Starting with r560, open GPU kernel modules became the default, accompanied by the introduction of the nvidia-driver-assistant utility to simplify automatic setup.
This post is not an installation guide, but a personal attempt to organize my understanding of the driver structure, the differences between the open/server/proprietary driver variants, and the scenarios in which Fabric Manager is required.
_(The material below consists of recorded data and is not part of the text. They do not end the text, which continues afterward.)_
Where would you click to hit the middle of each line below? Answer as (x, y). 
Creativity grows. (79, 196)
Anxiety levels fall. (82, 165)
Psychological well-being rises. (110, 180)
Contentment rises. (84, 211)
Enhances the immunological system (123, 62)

If you notice any inaccuracies or have suggestions for improvement, I would greatly appreciate your feedback.
Driver Architecture Overview #
As of r580, the NVIDIA driver stack can be viewed as consisting of two kernel-space implementations and one user-space component.
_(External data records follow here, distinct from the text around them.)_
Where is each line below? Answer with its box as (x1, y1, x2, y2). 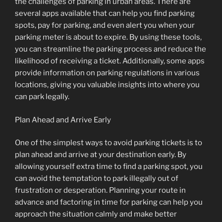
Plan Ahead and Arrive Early (15, 115, 111, 124)
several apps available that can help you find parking (15, 9, 195, 18)
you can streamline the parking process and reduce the (15, 45, 206, 54)
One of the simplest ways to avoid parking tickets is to (15, 138, 202, 148)
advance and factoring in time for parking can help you (15, 198, 203, 207)
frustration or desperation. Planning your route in (15, 186, 186, 195)
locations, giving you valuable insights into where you (15, 80, 200, 90)
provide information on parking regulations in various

| Category | Component | Description |
|---|---|---|
| Kernel-space (implementation) | Open GPU Kernel Modules | MIT/GPLv2 dual-licensed modules for Turing and later GPUs. |
| Proprietary GPU Kernel Modules | Closed-source implementation for older architectures (Maxwell–Volta). | |
| User-space | CUDA Driver / Runtime | Proprietary user-space binaries providing CUDA APIs and GPU management. |
The following points summarize the key aspects of this structure:
- Depending on the GPU generation and packaging configuration, kernel modules may use either the open or proprietary implementation.
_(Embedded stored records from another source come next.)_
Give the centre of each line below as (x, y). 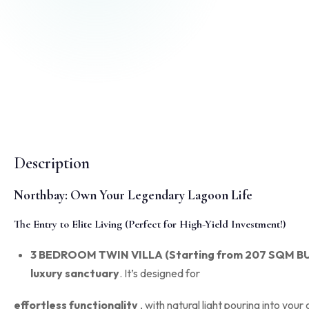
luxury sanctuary (75, 273)
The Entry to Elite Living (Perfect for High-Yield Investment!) (150, 224)
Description (52, 163)
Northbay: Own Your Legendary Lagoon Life (133, 196)
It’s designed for (162, 273)
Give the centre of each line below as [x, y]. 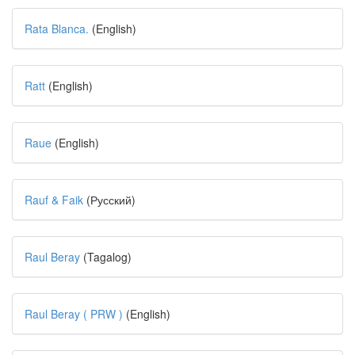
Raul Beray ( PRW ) [74, 314]
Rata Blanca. [57, 29]
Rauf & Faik [54, 200]
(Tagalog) [106, 257]
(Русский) [109, 200]

- The CUDA driver and runtime remain proprietary because they provide the user-space CUDA APIs.
- The
nvidia-driver-serverpackage belongs to the datacenter/server driver stream and is commonly used on NVSwitch-based systems (e.g., HGX/DGX). - NVSwitch systems require Fabric Manager and NSCQ components to initialize and manage the GPU fabric topology.
Comparing Open, Server, and Proprietary Packages #
| Package | Purpose | Notes |
|---|---|---|
| nvidia-open | Open GPU kernel module stack | Recommended for Turing and later GPUs |
| nvidia-driver | Standard NVIDIA driver stack | May use open or proprietary modules depending on distro/repository packaging |
| nvidia-driver-server | Datacenter/server driver stream | Commonly used for HGX/NVSwitch systems |
| cuda-toolkit | CUDA SDK/toolchain | Includes nvcc, CUDA libraries, and development tools |
| cuda-runtime | CUDA runtime libraries | Runtime-only userspace components |
| cuda-drivers | Convenience meta-package for NVIDIA drivers | May replace/conflict with open-driver packages on Ubuntu |
CUDA Userspace Components Remain Proprietary #
Even though GPU kernel modules have been open-sourced, user-space components such as libcuda.so and libnvidia-ml.so remain proprietary.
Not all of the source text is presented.